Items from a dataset
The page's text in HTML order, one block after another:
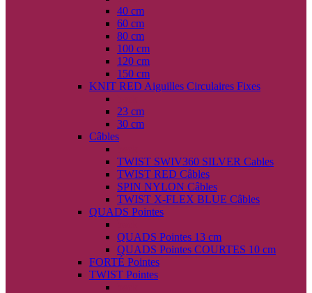
40 cm
60 cm
80 cm
100 cm
120 cm
150 cm
KNIT RED Aiguilles Circulaires Fixes
23 cm
30 cm
Câbles
TWIST SWIV360 SILVER Cables
TWIST RED Câbles
SPIN NYLON Câbles
TWIST X-FLEX BLUE Câbles
QUADS Pointes
QUADS Pointes 13 cm
QUADS Pointes COURTES 10 cm
FORTÉ Pointes
TWIST Pointes
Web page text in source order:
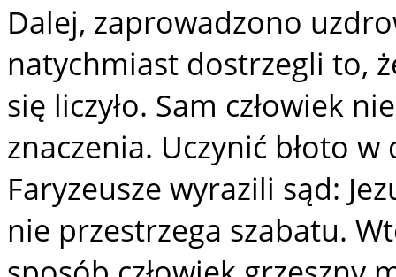
Dalej, zaprowadzono
natychmiast dostrzegli to,
się liczyło. Sam człowiek
znaczenia. Uczynić błoto
Faryzeusze wyrazili sąd:
nie przestrzega szabatu.
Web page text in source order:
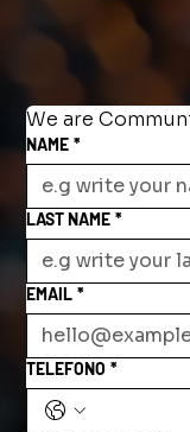
We are
NAME *
LAST NAME *
EMAIL *
TELEFONO *
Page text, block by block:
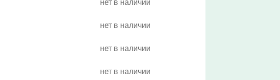
нет в наличии
нет в наличии
нет в наличии
нет в наличии
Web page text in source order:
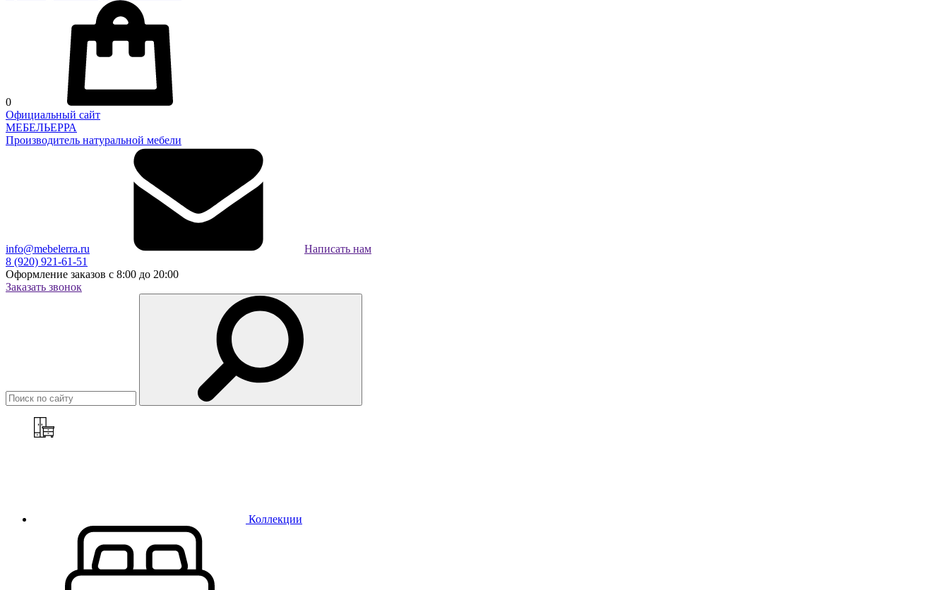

**WHAT THIS TASK INVOLVES:** An exact copy of all the data above is required; omit any pictures.

**SOLUTION TO THE PROBLEM:**
The page's text in HTML order, one block after another:
40 cm
60 cm
80 cm
100 cm
120 cm
150 cm
KNIT RED Aiguilles Circulaires Fixes
23 cm
30 cm
Câbles
TWIST SWIV360 SILVER Cables
TWIST RED Câbles
SPIN NYLON Câbles
TWIST X-FLEX BLUE Câbles
QUADS Pointes
QUADS Pointes 13 cm
QUADS Pointes COURTES 10 cm
FORTÉ Pointes
TWIST Pointes
Web page text in source order:
Dalej, zaprowadzono
natychmiast dostrzegli to,
się liczyło. Sam człowiek
znaczenia. Uczynić błoto
Faryzeusze wyrazili sąd:
nie przestrzega szabatu.
Web page text in source order:
We are
NAME *
LAST NAME *
EMAIL *
TELEFONO *
Page text, block by block:
нет в наличии
нет в наличии
нет в наличии
нет в наличии
Web page text in source order:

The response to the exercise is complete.